The CRC generator is not to be clocked on the unsynchronized STROBE edge. A synchronized version of STROBE is required to clock data from an input latch to a FIFO. This same synchronized version of STROBE is used to strobe data to and clock the CRC generator. By directly clocking the CRC generator with the unsynchronized STROBE input, two problems could occur. Noise on the edge of STROBE that causes the input I/O cell to trigger more than once could cause the CRC generator to clock twice, but the synchronized versions of the STROBE would not have a glitch. In this case, the correct data could be strobed into the FIFO but the incorrect CRC value generated. Second, if there is an error in synchronization that causes the wrong data to be strobed into the FIFO, there is a possibility that the wrong data would be strobed to the FIFO while the correct CRC value is determined. The use of this incorrect structure makes the CRC value unreliable and eliminates its advantage.

While CRC generation in it’s most basic form is a bit-by-bit serial shifting process, data on the bus is transferred one word at a time making a serial implementation difficult. For Ultra DMA, short of having an internal clock with a period 16 times shorter than the minimum transfer cycle time t CYC, a clock with a longer period and a parallel equivalent to the serial process is to be used. This standard includes the equations that define the XOR manipulations to make on each bit and the structure required to perform this calculation using a clock generated directly from STROBE. Through the given equations, the correct CRC can be calculated by using a small number of XOR gates, a single 16-bit latch, and a word clock (one clock per strobe edge). The equations define the value and order of each bit, and the order of each bit must be mapped directly to the same order lines of the bus. The CRC register must be pre-set to 4ABAh. This requires pre-setting the latch (CRCOUT) to 4ABAh before the first word clock occurs. After that, CRCIN15 to the latch is tied through to CRCOUT15. When the burst is terminated CRCOUT15 is the final CRC bit 15 that is sent or received on DD15. This direct matching of bit order is true for all CRC bits. The proper use of the data sent on the bus bits DD0 through DD15 during the burst transfer is defined in the equations. The DD15 on the bus has the same value as bit DD15 in the equations to calculate CRC. This direct mapping is true for all bits strobed on the bus during a burst.

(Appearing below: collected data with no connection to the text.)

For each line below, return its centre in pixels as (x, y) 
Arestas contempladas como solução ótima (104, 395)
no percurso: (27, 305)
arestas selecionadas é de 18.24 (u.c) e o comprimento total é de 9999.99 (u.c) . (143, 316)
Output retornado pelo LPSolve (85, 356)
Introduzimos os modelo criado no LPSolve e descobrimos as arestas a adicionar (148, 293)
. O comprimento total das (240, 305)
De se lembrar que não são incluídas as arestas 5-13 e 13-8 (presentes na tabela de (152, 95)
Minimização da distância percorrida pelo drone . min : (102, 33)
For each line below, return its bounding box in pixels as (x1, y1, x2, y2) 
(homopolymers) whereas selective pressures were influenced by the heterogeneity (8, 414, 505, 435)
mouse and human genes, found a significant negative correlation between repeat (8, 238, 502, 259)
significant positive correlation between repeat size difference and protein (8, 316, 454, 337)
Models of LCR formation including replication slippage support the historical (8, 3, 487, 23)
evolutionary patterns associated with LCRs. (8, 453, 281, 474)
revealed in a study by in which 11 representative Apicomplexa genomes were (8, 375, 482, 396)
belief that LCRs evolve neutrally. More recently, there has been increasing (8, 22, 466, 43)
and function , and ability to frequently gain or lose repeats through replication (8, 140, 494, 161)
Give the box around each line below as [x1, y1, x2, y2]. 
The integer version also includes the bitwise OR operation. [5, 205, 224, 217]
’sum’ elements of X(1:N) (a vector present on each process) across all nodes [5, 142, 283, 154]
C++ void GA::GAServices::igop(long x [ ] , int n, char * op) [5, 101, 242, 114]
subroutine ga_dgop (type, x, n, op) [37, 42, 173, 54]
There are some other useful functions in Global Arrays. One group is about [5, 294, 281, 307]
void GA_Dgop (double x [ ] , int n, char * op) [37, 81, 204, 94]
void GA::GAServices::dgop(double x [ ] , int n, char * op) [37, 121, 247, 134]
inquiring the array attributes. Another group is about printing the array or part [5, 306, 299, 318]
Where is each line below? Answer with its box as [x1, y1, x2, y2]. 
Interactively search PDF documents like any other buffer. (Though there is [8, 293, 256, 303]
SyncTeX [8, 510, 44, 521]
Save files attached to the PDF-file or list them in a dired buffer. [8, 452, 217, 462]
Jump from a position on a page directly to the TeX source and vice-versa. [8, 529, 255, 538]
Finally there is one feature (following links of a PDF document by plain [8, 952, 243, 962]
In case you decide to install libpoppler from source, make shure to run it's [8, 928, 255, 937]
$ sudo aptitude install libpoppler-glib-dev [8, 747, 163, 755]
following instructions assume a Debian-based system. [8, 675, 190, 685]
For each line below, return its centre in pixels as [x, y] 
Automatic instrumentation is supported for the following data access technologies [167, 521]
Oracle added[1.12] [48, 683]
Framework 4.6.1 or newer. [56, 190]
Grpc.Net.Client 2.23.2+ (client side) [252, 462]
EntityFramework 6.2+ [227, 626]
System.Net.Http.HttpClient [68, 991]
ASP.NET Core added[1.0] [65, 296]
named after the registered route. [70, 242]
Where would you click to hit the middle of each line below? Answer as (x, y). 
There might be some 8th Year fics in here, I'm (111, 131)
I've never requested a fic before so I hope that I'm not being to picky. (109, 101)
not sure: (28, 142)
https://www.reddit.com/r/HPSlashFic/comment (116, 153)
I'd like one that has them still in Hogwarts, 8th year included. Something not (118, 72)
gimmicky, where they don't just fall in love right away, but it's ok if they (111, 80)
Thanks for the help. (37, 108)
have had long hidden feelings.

Once the burst is terminated and the host sends the CRC data to the device (the host always sends the CRC independent of whether the burst was a data in or data out transfer), the device compares this to the CRC it has calculated. While other CRC validation implementations may be possible, a CRC input register may be used on the device in combination with a digital comparitor to verify that the CRC value in the input register matches the value in it’s own CRC calculation register.

C.2.6 IDENTIFY DEVICE command

A device communicates its Ultra DMA capabilities and current settings to the host in the data returned by the device as a result of an IDENTIFY DEVICE command.

Bit 2 in the Field validity word (word 53) is used to indicate that the bits in word 88 are valid. Word 88 defines the Ultra DMA modes of which the device is capable and the mode that is currently set. The bit in word 53 and the bits in word 88 are the only bits required for Ultra DMA in the ID information. For an Ultra DMA capable drive, word 53 bit 2 is always set. In addition, the device sets the bits in word 88 as appropriate.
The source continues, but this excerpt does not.